### EXERCISE BRIEF
Could you print the stretch of lines below from the one with "For each line below, return its centre" through the one with "Kanten umfasste Bereich", exactly as they stand and without any pictures?

### DATASET
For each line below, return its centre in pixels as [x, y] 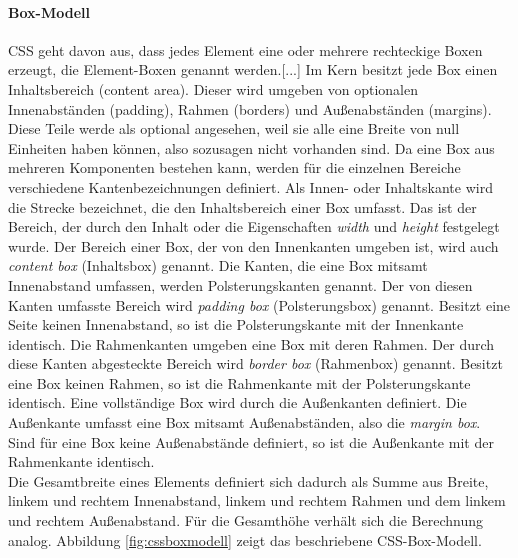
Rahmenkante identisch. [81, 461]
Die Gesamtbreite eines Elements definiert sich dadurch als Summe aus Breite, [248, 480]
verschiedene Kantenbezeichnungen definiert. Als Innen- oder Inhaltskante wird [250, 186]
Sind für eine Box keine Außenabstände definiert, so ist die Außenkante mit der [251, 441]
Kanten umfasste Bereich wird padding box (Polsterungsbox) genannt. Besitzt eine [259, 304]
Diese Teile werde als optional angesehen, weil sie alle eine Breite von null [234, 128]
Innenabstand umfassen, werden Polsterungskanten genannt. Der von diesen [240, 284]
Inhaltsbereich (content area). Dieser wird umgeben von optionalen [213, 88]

---

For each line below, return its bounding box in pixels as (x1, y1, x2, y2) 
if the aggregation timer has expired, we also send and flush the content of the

### EXERCISE OUTPUT
For each line below, return its centre in pixels as [x, y] 
Rahmenkante identisch. [81, 461]
Die Gesamtbreite eines Elements definiert sich dadurch als Summe aus Breite, [248, 480]
verschiedene Kantenbezeichnungen definiert. Als Innen- oder Inhaltskante wird [250, 186]
Sind für eine Box keine Außenabstände definiert, so ist die Außenkante mit der [251, 441]
Kanten umfasste Bereich wird padding box (Polsterungsbox) genannt. Besitzt eine [259, 304]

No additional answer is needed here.